Please reproduce the entries below exactly, omitting any images they contain.

═══ Dataset records ═══

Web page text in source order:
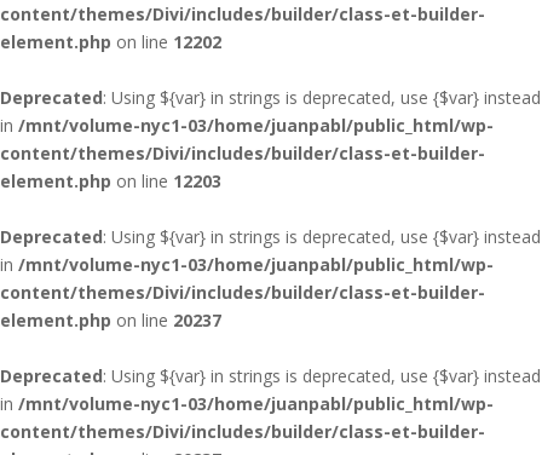
content/themes/Divi/includes/builder/class-et-builder-
element.php on line 12202
Deprecated: Using ${var} in strings is deprecated, use {$var} instead
in /mnt/volume-nyc1-03/home/juanpabl/public_html/wp-
content/themes/Divi/includes/builder/class-et-builder-
element.php on line 12203
Deprecated: Using ${var} in strings is deprecated, use {$var} instead
in /mnt/volume-nyc1-03/home/juanpabl/public_html/wp-
content/themes/Divi/includes/builder/class-et-builder-
element.php on line 20237
Deprecated: Using ${var} in strings is deprecated, use {$var} instead
in /mnt/volume-nyc1-03/home/juanpabl/public_html/wp-
content/themes/Divi/includes/builder/class-et-builder-
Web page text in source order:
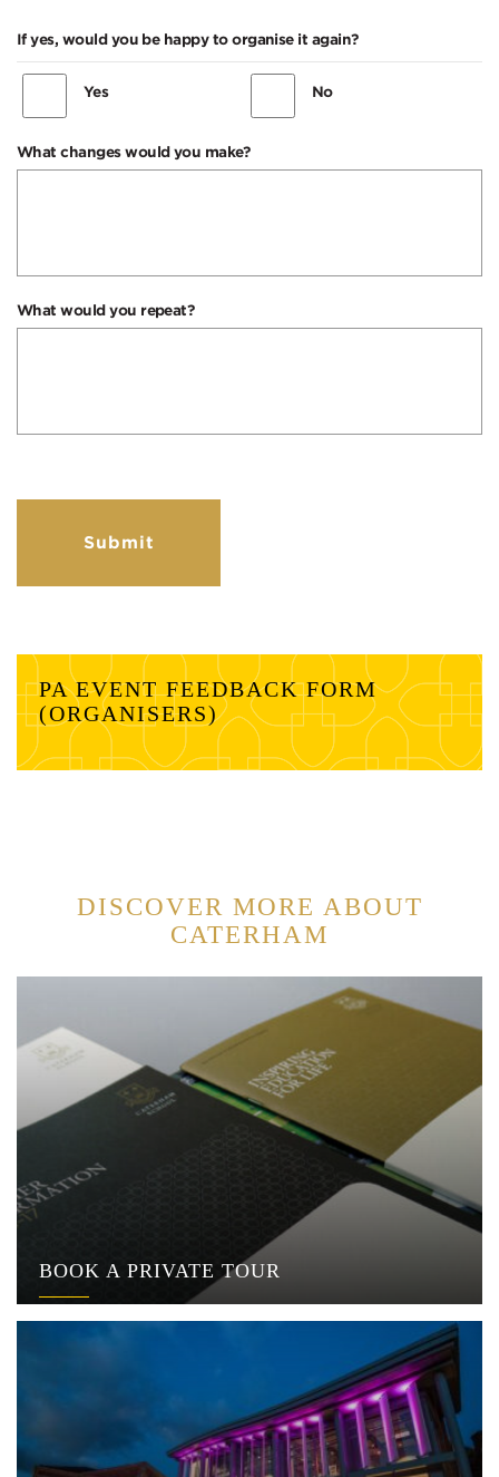
If yes, would you be happy to organise it again?
Yes No
What changes would you make?
What would you repeat?
PA EVENT FEEDBACK FORM
(ORGANISERS)
DISCOVER MORE ABOUT
CATERHAM
BOOK A PRIVATE TOUR
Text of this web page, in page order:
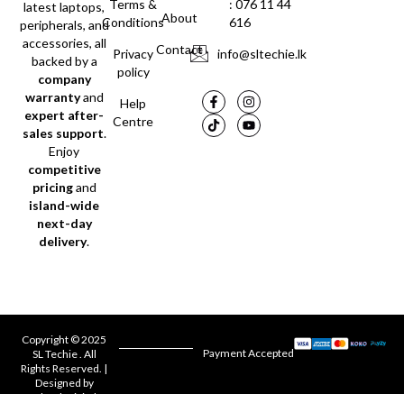
latest laptops,
peripherals, and
accessories, all
backed by a
company
warrantyand
expert after-
sales support.
Enjoy
competitive
pricingand
island-wide
next-day
delivery.
Terms &
Conditions
Privacy
policy
Help
Centre
About
Contact
: 076 11 44
616
info@sltechie.lk
Copyright © 2025
SL Techie . All
Rights Reserved. |
Designed by
Payment Accepted
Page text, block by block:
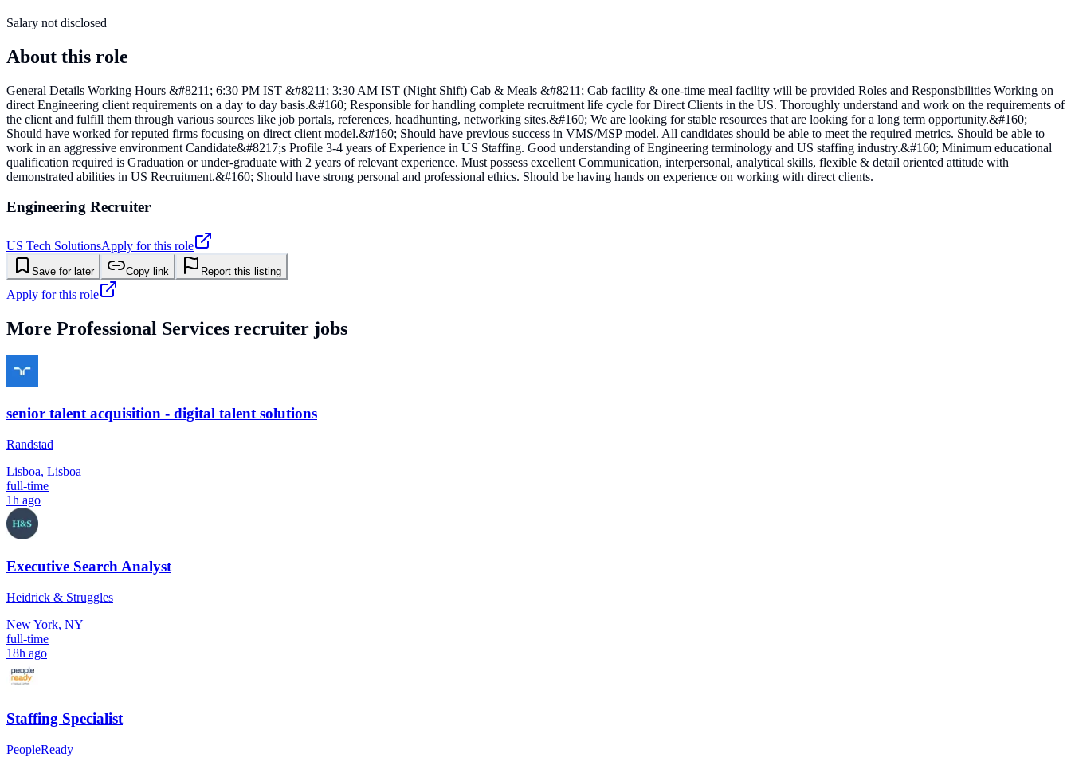
Salary not disclosed
About this role
General Details Working Hours &#8211; 6:30 PM IST &#8211; 3:30 AM IST (Night Shift) Cab & Meals &#8211; Cab facility & one-time meal facility will be provided Roles and Responsibilities Working on
direct Engineering client requirements on a day to day basis.&#160; Responsible for handling complete recruitment life cycle for Direct Clients in the US. Thoroughly understand and work on the requirements of
the client and fulfill them through various sources like job portals, references, headhunting, networking sites.&#160; We are looking for stable resources that are looking for a long term opportunity.&#160;
Should have worked for reputed firms focusing on direct client model.&#160; Should have previous success in VMS/MSP model. All candidates should be able to meet the required metrics. Should be able to
work in an aggressive environment Candidate&#8217;s Profile 3-4 years of Experience in US Staffing. Good understanding of Engineering terminology and US staffing industry.&#160; Minimum educational
qualification required is Graduation or under-graduate with 2 years of relevant experience. Must possess excellent Communication, interpersonal, analytical skills, flexible & detail oriented attitude with
demonstrated abilities in US Recruitment.&#160; Should have strong personal and professional ethics. Should be having hands on experience on working with direct clients.
Engineering Recruiter
US Tech SolutionsApply for this role
Save for later Copy link Report this listing
Apply for this role
More Professional Services recruiter jobs
senior talent acquisition - digital talent solutions
Randstad
Lisboa, Lisboa
full-time
1h ago
Executive Search Analyst
Heidrick & Struggles
New York, NY
full-time
18h ago
Staffing Specialist
PeopleReady
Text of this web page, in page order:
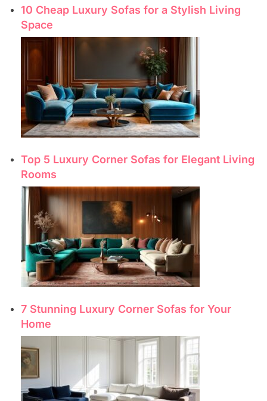
10 Cheap Luxury Sofas for a Stylish Living
Space
Top 5 Luxury Corner Sofas for Elegant Living
Rooms
7 Stunning Luxury Corner Sofas for Your
Home
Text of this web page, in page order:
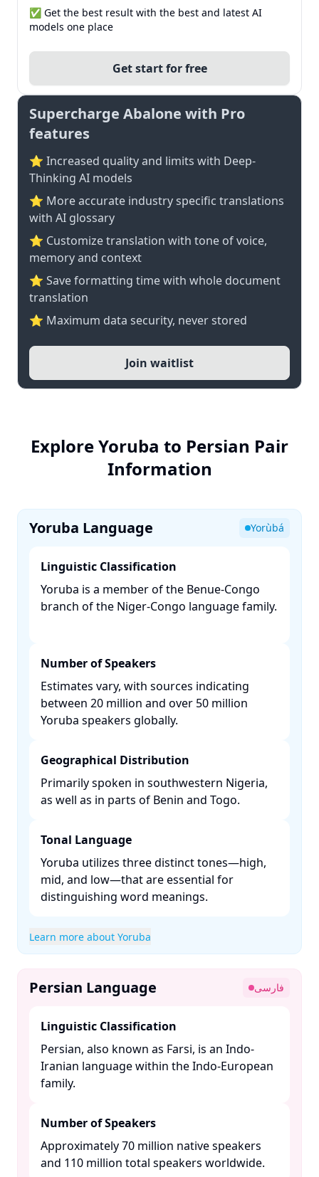
✅ Get the best result with the best and latest AI
models one place
Get start for free
Supercharge Abalone with Pro
features
⭐ Increased quality and limits with Deep-
Thinking AI models
⭐️ More accurate industry specific translations
with AI glossary
⭐ Customize translation with tone of voice,
memory and context
⭐ Save formatting time with whole document
translation
⭐ Maximum data security, never stored
Join waitlist
Explore Yoruba to Persian Pair
Information
Yoruba Language Yorùbá
Linguistic Classification
Yoruba is a member of the Benue-Congo
branch of the Niger-Congo language family.
Number of Speakers
Estimates vary, with sources indicating
between 20 million and over 50 million
Yoruba speakers globally. ​
Geographical Distribution
Primarily spoken in southwestern Nigeria,
as well as in parts of Benin and Togo. ​
Tonal Language
Yoruba utilizes three distinct tones—high,
mid, and low—that are essential for
distinguishing word meanings. ​
Learn more about Yoruba
Persian Language فارسی
Linguistic Classification
Persian, also known as Farsi, is an Indo-
Iranian language within the Indo-European
family. ​
Number of Speakers
Approximately 70 million native speakers
and 110 million total speakers worldwide. ​
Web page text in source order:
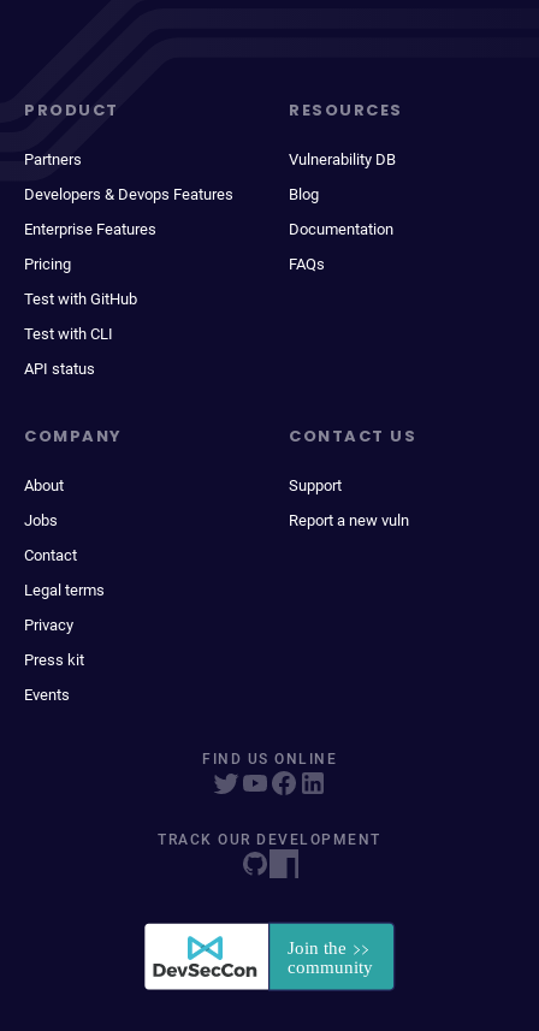
PRODUCT
Partners
Developers & Devops Features
Enterprise Features
Pricing
Test with GitHub
Test with CLI
API status
RESOURCES
Vulnerability DB
Blog
Documentation
FAQs
COMPANY
About
Jobs
Contact
Legal terms
Privacy
Press kit
Events
CONTACT US
Support
Report a new vuln
FIND US ONLINE
TRACK OUR DEVELOPMENT
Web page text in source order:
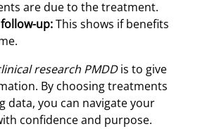
are due to the treatment.
up:This shows if benefits
research PMDDis to give
By choosing treatments
data, you can navigate your
confidence and purpose.

═══

Written response -
Web page text in source order:
content/themes/Divi/includes/builder/class-et-builder-
element.php on line 12202
Deprecated: Using ${var} in strings is deprecated, use {$var} instead
in /mnt/volume-nyc1-03/home/juanpabl/public_html/wp-
content/themes/Divi/includes/builder/class-et-builder-
element.php on line 12203
Deprecated: Using ${var} in strings is deprecated, use {$var} instead
in /mnt/volume-nyc1-03/home/juanpabl/public_html/wp-
content/themes/Divi/includes/builder/class-et-builder-
element.php on line 20237
Deprecated: Using ${var} in strings is deprecated, use {$var} instead
in /mnt/volume-nyc1-03/home/juanpabl/public_html/wp-
content/themes/Divi/includes/builder/class-et-builder-
Web page text in source order:
If yes, would you be happy to organise it again?
Yes No
What changes would you make?
What would you repeat?
PA EVENT FEEDBACK FORM
(ORGANISERS)
DISCOVER MORE ABOUT
CATERHAM
BOOK A PRIVATE TOUR
Text of this web page, in page order:
latest laptops,
peripherals, and
accessories, all
backed by a
company
warrantyand
expert after-
sales support.
Enjoy
competitive
pricingand
island-wide
next-day
delivery.
Terms &
Conditions
Privacy
policy
Help
Centre
About
Contact
: 076 11 44
616
info@sltechie.lk
Copyright © 2025
SL Techie . All
Rights Reserved. |
Designed by
Payment Accepted
Page text, block by block:
Salary not disclosed
About this role
General Details Working Hours &#8211; 6:30 PM IST &#8211; 3:30 AM IST (Night Shift) Cab & Meals &#8211; Cab facility & one-time meal facility will be provided Roles and Responsibilities Working on
direct Engineering client requirements on a day to day basis.&#160; Responsible for handling complete recruitment life cycle for Direct Clients in the US. Thoroughly understand and work on the requirements of
the client and fulfill them through various sources like job portals, references, headhunting, networking sites.&#160; We are looking for stable resources that are looking for a long term opportunity.&#160;
Should have worked for reputed firms focusing on direct client model.&#160; Should have previous success in VMS/MSP model. All candidates should be able to meet the required metrics. Should be able to
work in an aggressive environment Candidate&#8217;s Profile 3-4 years of Experience in US Staffing. Good understanding of Engineering terminology and US staffing industry.&#160; Minimum educational
qualification required is Graduation or under-graduate with 2 years of relevant experience. Must possess excellent Communication, interpersonal, analytical skills, flexible & detail oriented attitude with
demonstrated abilities in US Recruitment.&#160; Should have strong personal and professional ethics. Should be having hands on experience on working with direct clients.
Engineering Recruiter
US Tech SolutionsApply for this role
Save for later Copy link Report this listing
Apply for this role
More Professional Services recruiter jobs
senior talent acquisition - digital talent solutions
Randstad
Lisboa, Lisboa
full-time
1h ago
Executive Search Analyst
Heidrick & Struggles
New York, NY
full-time
18h ago
Staffing Specialist
PeopleReady
Text of this web page, in page order:
10 Cheap Luxury Sofas for a Stylish Living
Space
Top 5 Luxury Corner Sofas for Elegant Living
Rooms
7 Stunning Luxury Corner Sofas for Your
Home
Text of this web page, in page order:
✅ Get the best result with the best and latest AI
models one place
Get start for free
Supercharge Abalone with Pro
features
⭐ Increased quality and limits with Deep-
Thinking AI models
⭐️ More accurate industry specific translations
with AI glossary
⭐ Customize translation with tone of voice,
memory and context
⭐ Save formatting time with whole document
translation
⭐ Maximum data security, never stored
Join waitlist
Explore Yoruba to Persian Pair
Information
Yoruba Language Yorùbá
Linguistic Classification
Yoruba is a member of the Benue-Congo
branch of the Niger-Congo language family.
Number of Speakers
Estimates vary, with sources indicating
between 20 million and over 50 million
Yoruba speakers globally. ​
Geographical Distribution
Primarily spoken in southwestern Nigeria,
as well as in parts of Benin and Togo. ​
Tonal Language
Yoruba utilizes three distinct tones—high,
mid, and low—that are essential for
distinguishing word meanings. ​
Learn more about Yoruba
Persian Language فارسی
Linguistic Classification
Persian, also known as Farsi, is an Indo-
Iranian language within the Indo-European
family. ​
Number of Speakers
Approximately 70 million native speakers
and 110 million total speakers worldwide. ​
Web page text in source order:
PRODUCT
Partners
Developers & Devops Features
Enterprise Features
Pricing
Test with GitHub
Test with CLI
API status
RESOURCES
Vulnerability DB
Blog
Documentation
FAQs
COMPANY
About
Jobs
Contact
Legal terms
Privacy
Press kit
Events
CONTACT US
Support
Report a new vuln
FIND US ONLINE
TRACK OUR DEVELOPMENT
Web page text in source order:
are due to the treatment.
up:This shows if benefits
research PMDDis to give
By choosing treatments
data, you can navigate your
confidence and purpose.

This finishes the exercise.